PK: How long does this learning process take?
In fact, such learning is a lifelong process. It never ends. I feel like I'm still developing and learning new things. When I make one ring, ideas for several more ones already appear in my head. Then I sit down and think about how I can implement these new ideas - I look for solutions and learn new processes and techniques.
I remember that after a year spent under the supervision of the master in that first workshop, I thought of myself as a jeweler. After two years there, I felt I was a good jeweler. However, later I moved to another workshop where the process was different and everything was made completely from scratch - then I realized that I had never been a jeweler before. [laughter].
PK: And when was the moment to start your own studio?
From the beginning, when I started my first internship, I already had my "own place" where I worked and had my own small workshop.
PK: This “corner” probably grew more and more each year. When did it turn into the studio we are in now?
When it comes to space open to clients, the first such place is the current studio, which has been operating for five years.

PK: Can you tell us a little more about how your career developed?
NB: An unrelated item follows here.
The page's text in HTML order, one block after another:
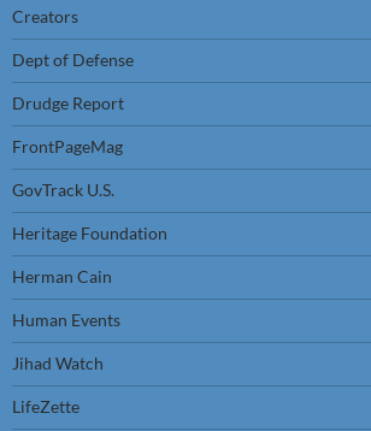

As I said at the beginning, it was very intense, I studied a lot and worked both in studios and at home. At some point, this creative process slowed down a bit because I decided to start a family. At that time, I was working as a jeweler, but I wasn't focusing that much on my own projects or learning new techniques. I had a more ordinary "full-time" job. I worked with a large jewelry chain, repairing jewelry for them together with other local goldsmiths and jewelers. At that time, I wasn't developing my own brand and wasn't accepting clients. It is true that from time to time I did some smaller personal projects, but it was not my main activity. It took several years. I finally said "enough" because I felt that this was not the path I wanted to take. I decided to return to my original fascination with this craft, working on my own projects and discovering and perfecting new techniques.
PK: Was there any breakthrough moment in your career?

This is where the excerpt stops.